(Data excerpts)
--

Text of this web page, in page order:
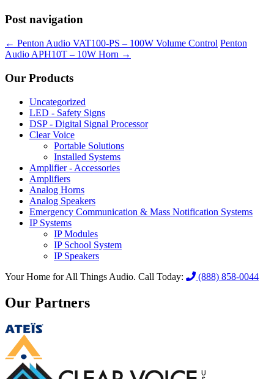
Post navigation
← Penton Audio VAT100-PS – 100W Volume Control Penton
Audio APH10T – 10W Horn →
Our Products
Uncategorized
LED - Safety Signs
DSP - Digital Signal Processor
Clear Voice
Portable Solutions
Installed Systems
Amplifier - Accessories
Amplifiers
Analog Horns
Analog Speakers
Emergency Communication & Mass Notification Systems
IP Systems
IP Modules
IP School System
IP Speakers
Your Home for All Things Audio. Call Today: (888) 858-0044
Our Partners
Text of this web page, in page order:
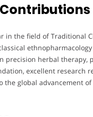
in the field of Traditional
precision herbal therapy,
excellent research
global advancement
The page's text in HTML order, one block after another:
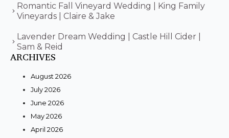
Romantic Fall Vineyard Wedding | King Family
Vineyards | Claire & Jake
Lavender Dream Wedding | Castle Hill Cider |
Sam & Reid
ARCHIVES
August 2026
July 2026
June 2026
May 2026
April 2026
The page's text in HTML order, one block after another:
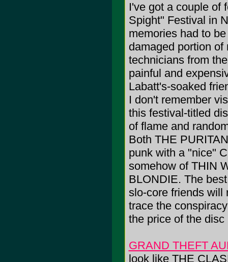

--

Please give the data again unaltered, leaving out any images.

* [Expected answer]:
Text of this web page, in page order:
Post navigation
← Penton Audio VAT100-PS – 100W Volume Control Penton
Audio APH10T – 10W Horn →
Our Products
Uncategorized
LED - Safety Signs
DSP - Digital Signal Processor
Clear Voice
Portable Solutions
Installed Systems
Amplifier - Accessories
Amplifiers
Analog Horns
Analog Speakers
Emergency Communication & Mass Notification Systems
IP Systems
IP Modules
IP School System
IP Speakers
Your Home for All Things Audio. Call Today: (888) 858-0044
Our Partners
Text of this web page, in page order:
in the field of Traditional
precision herbal therapy,
excellent research
global advancement
The page's text in HTML order, one block after another:
Romantic Fall Vineyard Wedding | King Family
Vineyards | Claire & Jake
Lavender Dream Wedding | Castle Hill Cider |
Sam & Reid
ARCHIVES
August 2026
July 2026
June 2026
May 2026
April 2026
The page's text in HTML order, one block after another:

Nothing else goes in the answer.